In recent years, several findings have suggested that RNAs with diverse lengths interact with each other, such as the interactions between long noncoding RNA (lncRNA) and microRNA (miRNA), miRNA and mRNA, LncRNA and mRNA, forming a mutual regulatory network of lncRNA–miRNA–mRNA [16–18]. MiRNAs, the endogenous noncoding small RNAs, are approximately 20–23 nucleotides in length and are extensively distributed in various body fluid and tissue types [17,19], such as the brain, spinal cord, serum, urine, and cerebrospinal fluid. They exert critical effects on neurodevelopment, neurological diseases, as well as neurodegenerative diseases [20–22]. Mature miRNAs negatively affect the post-transcriptional regulation of genes by forming complementary pairs with target mRNAs, resulting in mRNA translational repression or degradation [23]. Although the relationship between the miRNAs and mRNAs is well-investigated, the regulatory relationship between miRNAs and target mRNAs in the spinal cord post-SCI remains unclear [24]. Therefore, a comprehensive analysis of miRNAs and mRNAs to analyze the miRNA–mRNA axis within SCI must be performed.

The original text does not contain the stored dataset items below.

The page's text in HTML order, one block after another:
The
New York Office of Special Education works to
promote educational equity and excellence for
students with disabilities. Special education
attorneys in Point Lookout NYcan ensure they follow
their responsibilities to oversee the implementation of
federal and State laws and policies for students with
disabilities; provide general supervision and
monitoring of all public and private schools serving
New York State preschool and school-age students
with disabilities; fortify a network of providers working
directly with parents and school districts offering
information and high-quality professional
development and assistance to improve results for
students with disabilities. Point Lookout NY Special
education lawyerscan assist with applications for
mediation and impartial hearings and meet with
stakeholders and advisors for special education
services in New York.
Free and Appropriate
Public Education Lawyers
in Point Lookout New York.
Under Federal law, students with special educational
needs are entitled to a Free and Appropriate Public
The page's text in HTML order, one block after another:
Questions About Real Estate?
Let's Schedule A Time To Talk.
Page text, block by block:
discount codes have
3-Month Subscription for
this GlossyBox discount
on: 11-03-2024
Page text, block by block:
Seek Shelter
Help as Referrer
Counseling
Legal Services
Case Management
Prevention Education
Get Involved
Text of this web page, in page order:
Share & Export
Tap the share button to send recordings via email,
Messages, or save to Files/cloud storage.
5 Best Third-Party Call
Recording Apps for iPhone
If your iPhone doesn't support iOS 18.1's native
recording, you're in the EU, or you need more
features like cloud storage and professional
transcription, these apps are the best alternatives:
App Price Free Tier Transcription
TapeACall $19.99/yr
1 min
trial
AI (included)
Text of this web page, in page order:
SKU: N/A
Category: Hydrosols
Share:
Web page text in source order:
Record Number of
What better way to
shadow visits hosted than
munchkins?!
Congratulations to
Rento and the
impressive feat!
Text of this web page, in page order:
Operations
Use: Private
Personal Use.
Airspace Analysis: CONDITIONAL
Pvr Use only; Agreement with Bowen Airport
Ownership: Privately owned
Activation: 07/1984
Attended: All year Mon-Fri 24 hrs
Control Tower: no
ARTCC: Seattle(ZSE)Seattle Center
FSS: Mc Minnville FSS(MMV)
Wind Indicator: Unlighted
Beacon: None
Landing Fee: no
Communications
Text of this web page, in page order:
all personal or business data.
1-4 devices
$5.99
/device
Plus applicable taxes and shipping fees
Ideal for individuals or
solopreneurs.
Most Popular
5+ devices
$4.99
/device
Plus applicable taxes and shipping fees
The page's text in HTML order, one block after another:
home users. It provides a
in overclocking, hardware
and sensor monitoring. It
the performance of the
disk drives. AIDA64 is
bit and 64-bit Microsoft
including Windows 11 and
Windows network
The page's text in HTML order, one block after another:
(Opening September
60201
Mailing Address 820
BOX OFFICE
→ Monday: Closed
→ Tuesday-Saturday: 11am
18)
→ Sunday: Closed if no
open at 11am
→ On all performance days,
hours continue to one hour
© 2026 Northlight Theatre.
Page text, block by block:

This study conducted whole transcriptome sequencing (WTS) to reveal a significant up-regulation in the miR-6315 level; moreover, its expression reached the highest level after 24 h of SCI and gradually decreased after 3 and 7 days of SCI. Bioinformatics prediction and dual-luciferase reporter gene detection revealed that miR-6315 has a site regulatory relationship with Smoothened (Smo). The GeneMANIA database was used to identify Smo targets based on co-expression profiles; the results revealed that the downstream signaling pathway factor Smo might regulate the anti-ferroptosis pathway factor xCT. To better understand the potential role of the miR-6315/Smo axis in subacute neurological injury after SCI, we further demonstrated their functions and mechanisms by using adenovirus techniques. We demonstrated that miR-6315 affects motor function recovery, neuron survival, apoptosis, and ferroptosis post-SCI, and its mechanism was related to the regulation of Smo and anti-ferroptosis pathways. In summary, this work illustrated the novel pluripotent regulation axis through miR-6315-mediated Smo.

Normal female specific pathogen-free (SPF) Sprague-Dawley (SD) rats, each weighing 180–220 g, were provided by the Experimental Animal Center of Kunming Medical University. All of the assays were conducted following Guide for the Care and Use of Laboratory Animals from US National Institutes of Health. The animal study protocols were reviewed and gained approval from Animal Care and Welfare Committee of Kunming Medical University (approval No.: kmmu 20211409). All animal experiments took place in the Basic Medicine Building of Kunming Medical University. Each rat was housed in a single cage in a clean-grade animal room with a 12-h light/dark cycle, room temperature of 25°C, and free access to adequate food and water.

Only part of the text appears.